===== Extracted records =====

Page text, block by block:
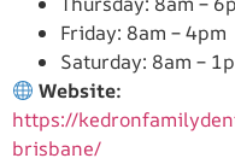
Friday: 8am – 4pm
Saturday: 8am –
Website:
https://
brisbane/
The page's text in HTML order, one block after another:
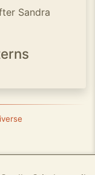
Sandra
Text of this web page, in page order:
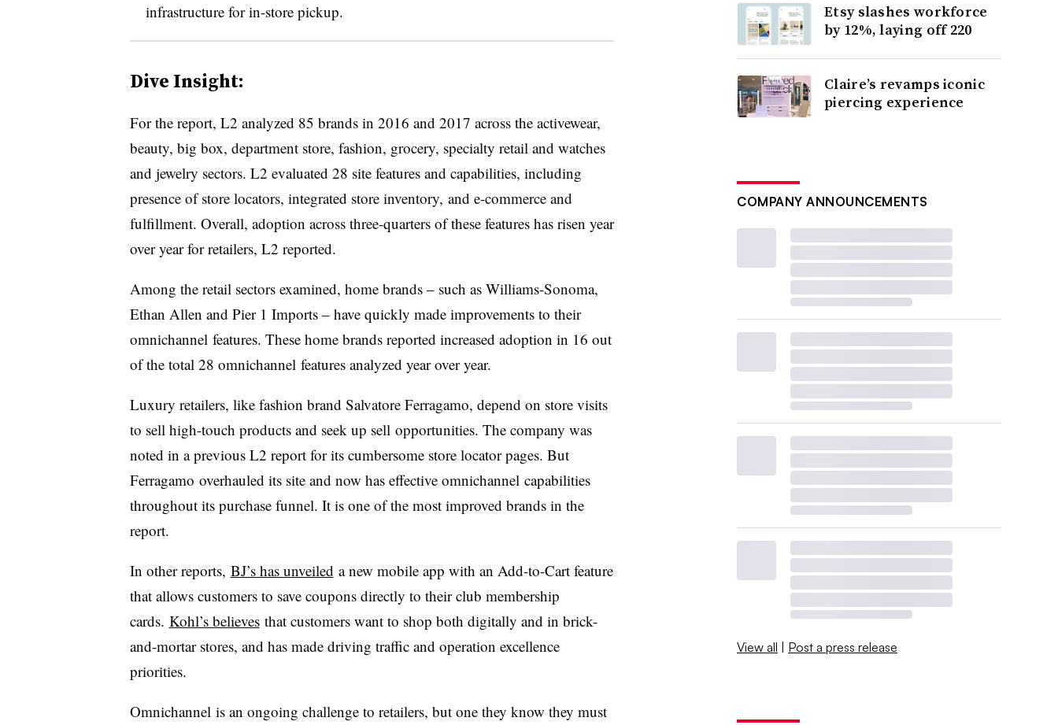
infrastructure for in-store pickup.
Dive Insight:
For the report, L2 analyzed 85 brands in 2016 and 2017 across the activewear,
beauty, big box, department store, fashion, grocery, specialty retail and watches
and jewelry sectors. L2 evaluated 28 site features and capabilities, including
presence of store locators, integrated store inventory, and e-commerce and
fulfillment. Overall, adoption across three-quarters of these features has risen year
over year for retailers, L2 reported.
Among the retail sectors examined, home brands – such as Williams-Sonoma,
Ethan Allen and Pier 1 Imports – have quickly made improvements to their
omnichannel features. These home brands reported increased adoption in 16 out
of the total 28 omnichannel features analyzed year over year.
Luxury retailers, like fashion brand Salvatore Ferragamo, depend on store visits
to sell high-touch products and seek up sell opportunities. The company was
noted in a previous L2 report for its cumbersome store locator pages. But
Ferragamo overhauled its site and now has effective omnichannel capabilities
throughout its purchase funnel. It is one of the most improved brands in the
report.
In other reports, BJ’s has unveiled a new mobile app with an Add-to-Cart feature
that allows customers to save coupons directly to their club membership
cards. Kohl’s believesthat customers want to shop both digitally and in brick-
and-mortar stores, and has made driving traffic and operation excellence
priorities.
Omnichannel is an ongoing challenge to retailers, but one they know they must
Etsy slashes workforce
by 12%, laying off 220
Claire’s revamps iconic
piercing experience
COMPANY ANNOUNCEMENTS
View all | Post a press release

=====

(Task instructions): Give back exactly the lines running from the line containing "In other reports, BJ’s" through the end of the material above, both included, and nothing beyond them.

(The answer):
In other reports, BJ’s has unveiled a new mobile app with an Add-to-Cart feature
that allows customers to save coupons directly to their club membership
cards. Kohl’s believesthat customers want to shop both digitally and in brick-
and-mortar stores, and has made driving traffic and operation excellence
priorities.
Omnichannel is an ongoing challenge to retailers, but one they know they must
Etsy slashes workforce
by 12%, laying off 220
Claire’s revamps iconic
piercing experience
COMPANY ANNOUNCEMENTS
View all | Post a press release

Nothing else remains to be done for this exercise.